Il haussa les épaules, comme il semblait de coutume avec lui, et se détourna pour retourner à la capitale. Si Petra ne l'avait pas poussée à le suivre, elle aurait sans doute manqué le coche. Se rattrapant rapidement, elle se plongea dans ses pensées immédiates. Comment cette personne sans instinct de survie et accidentellement meurtrière pouvait être le prince d'un peuple aussi... quoique soient les Zoras. Mais, question plus importante, comment un prince s'était-il retrouvé au fond d'une grotte criblée de monstres, à pêcher sans prêter la moindre importance à ses possibles agresseurs ?
La première question aurait sous doute dû être : comment Amaris n'était-il pas encore mort ?
Grommelant dans sa barbe, elle suivit cet homme si bizarre que l'univers semblait lui avoir donné de la chance en trop au plus proche de la cascade. Ses oreilles cotonneuses frémirent face au bruit sourd de l'eau se déversant sans interruption, elle l'observa avec une certaine appréhension. Il était simple d'accéder au domaine clair, ce ne serait sans doute pas le cas de cette cité.
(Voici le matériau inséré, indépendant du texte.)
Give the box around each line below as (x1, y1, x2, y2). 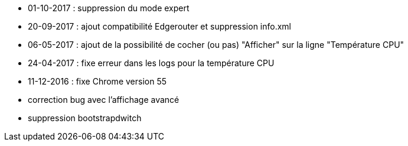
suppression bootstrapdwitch (28, 113, 142, 123)
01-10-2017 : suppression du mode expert (28, 3, 190, 13)
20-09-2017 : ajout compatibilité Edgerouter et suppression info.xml (28, 21, 291, 31)
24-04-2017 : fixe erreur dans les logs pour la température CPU (28, 58, 275, 68)
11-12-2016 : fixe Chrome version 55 (28, 76, 167, 86)
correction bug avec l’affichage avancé (28, 95, 179, 105)
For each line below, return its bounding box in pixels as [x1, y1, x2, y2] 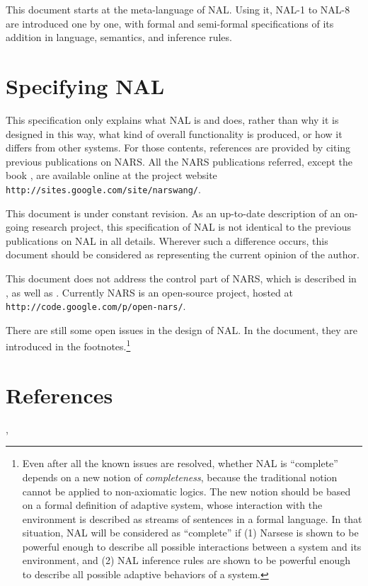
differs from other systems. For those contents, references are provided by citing [6, 140, 351, 155]
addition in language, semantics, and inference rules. [6, 30, 232, 45]
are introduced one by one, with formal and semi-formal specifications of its [6, 16, 334, 30]
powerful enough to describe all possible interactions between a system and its [22, 539, 362, 553]
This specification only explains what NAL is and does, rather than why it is [6, 112, 339, 127]
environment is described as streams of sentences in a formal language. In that [22, 511, 362, 526]
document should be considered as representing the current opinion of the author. [6, 247, 360, 262]
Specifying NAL [6, 71, 165, 100]
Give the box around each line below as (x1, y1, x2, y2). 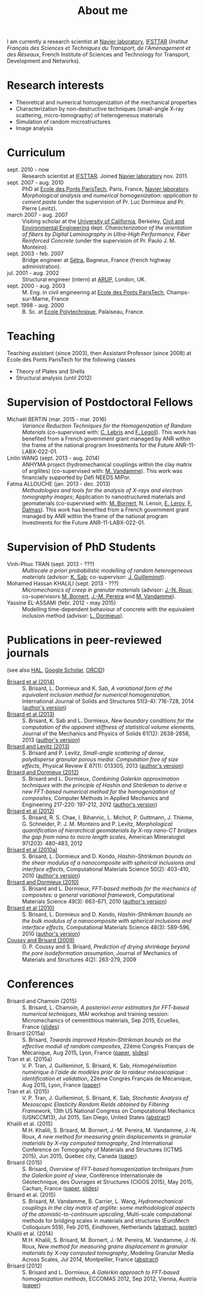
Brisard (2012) (7, 1262, 42, 1269)
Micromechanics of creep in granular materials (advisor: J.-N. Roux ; (22, 586, 193, 593)
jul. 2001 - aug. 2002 (7, 269, 59, 277)
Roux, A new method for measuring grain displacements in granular (22, 1133, 192, 1140)
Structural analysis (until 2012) (15, 375, 92, 381)
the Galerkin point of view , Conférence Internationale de (22, 1172, 163, 1179)
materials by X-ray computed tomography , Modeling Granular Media (22, 1249, 194, 1256)
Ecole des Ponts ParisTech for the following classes (7, 356, 136, 363)
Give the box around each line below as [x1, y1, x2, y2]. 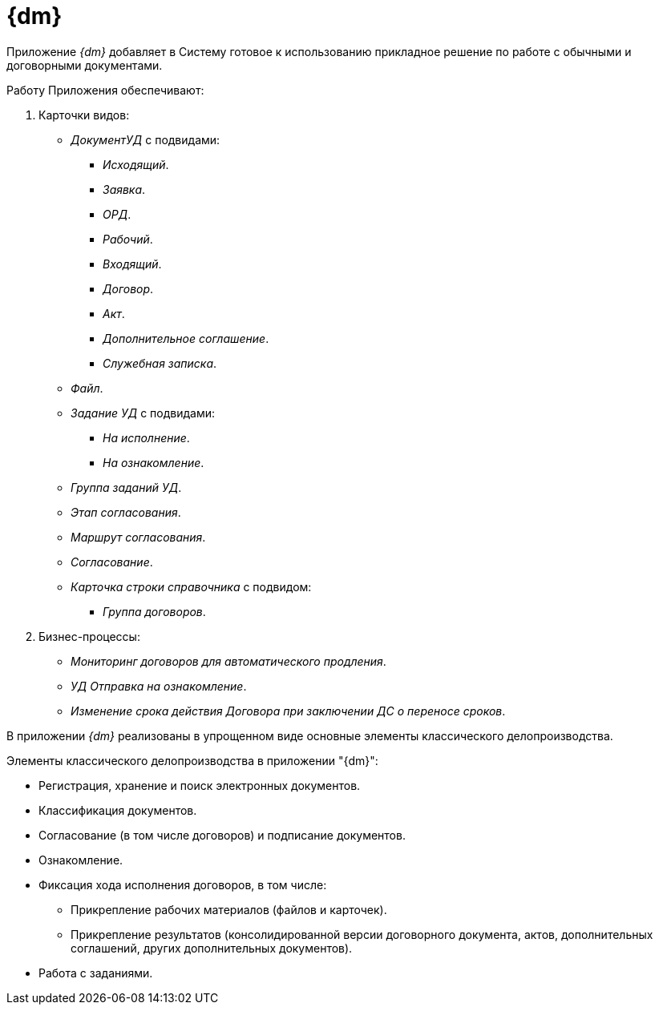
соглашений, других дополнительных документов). [71, 941, 353, 955]
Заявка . [103, 182, 146, 196]
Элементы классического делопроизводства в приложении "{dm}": [6, 753, 378, 767]
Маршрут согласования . [71, 530, 206, 544]
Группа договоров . [103, 604, 206, 618]
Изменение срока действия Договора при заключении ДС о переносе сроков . [71, 703, 506, 718]
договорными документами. [6, 58, 163, 72]
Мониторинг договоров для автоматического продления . [71, 654, 386, 668]
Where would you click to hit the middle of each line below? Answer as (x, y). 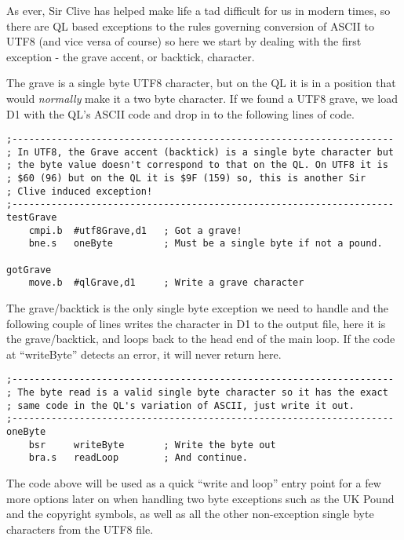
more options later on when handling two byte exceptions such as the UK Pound (200, 498)
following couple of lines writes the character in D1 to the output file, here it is (196, 323)
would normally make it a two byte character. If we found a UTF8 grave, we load (202, 98)
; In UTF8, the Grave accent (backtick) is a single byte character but (200, 152)
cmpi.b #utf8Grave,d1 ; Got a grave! (135, 230)
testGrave (32, 218)
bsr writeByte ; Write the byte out (152, 445)
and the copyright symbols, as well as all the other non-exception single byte (190, 514)
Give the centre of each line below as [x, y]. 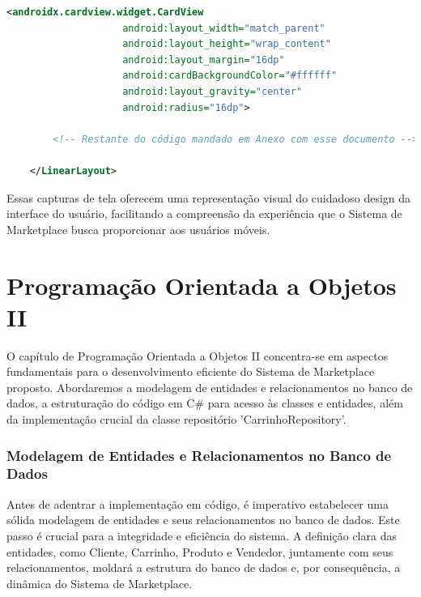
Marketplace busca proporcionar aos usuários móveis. [138, 229]
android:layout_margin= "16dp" [204, 60]
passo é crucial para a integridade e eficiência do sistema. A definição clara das [202, 535]
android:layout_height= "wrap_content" [227, 44]
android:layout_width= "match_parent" [224, 28]
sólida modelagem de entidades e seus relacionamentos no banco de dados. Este [203, 520]
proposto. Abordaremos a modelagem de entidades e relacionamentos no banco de [210, 387]
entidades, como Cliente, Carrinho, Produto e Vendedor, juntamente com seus [200, 551]

Le rideau pâle s'écrasait avec une violence qui ne pouvait être égalée que par le courant de la grotte des joyaux, se le prendre sur la tête était une façon simple mais expéditive de finir avec une commotion cérébrale.
- Tu viens ou pas ?
Elle jeta un coup d'œil à Amaris qui l'attendait au plus proche d'un recoin. L'eau y tombait plus légèrement, à cet endroit, elle pouvait voir ce pourquoi il avait choisi d'emprunter ce chemin.
- Ah oui ! Se rappela-t-elle de répondre juste à temps pour voir le prince disparaître sous le rideau aqueux.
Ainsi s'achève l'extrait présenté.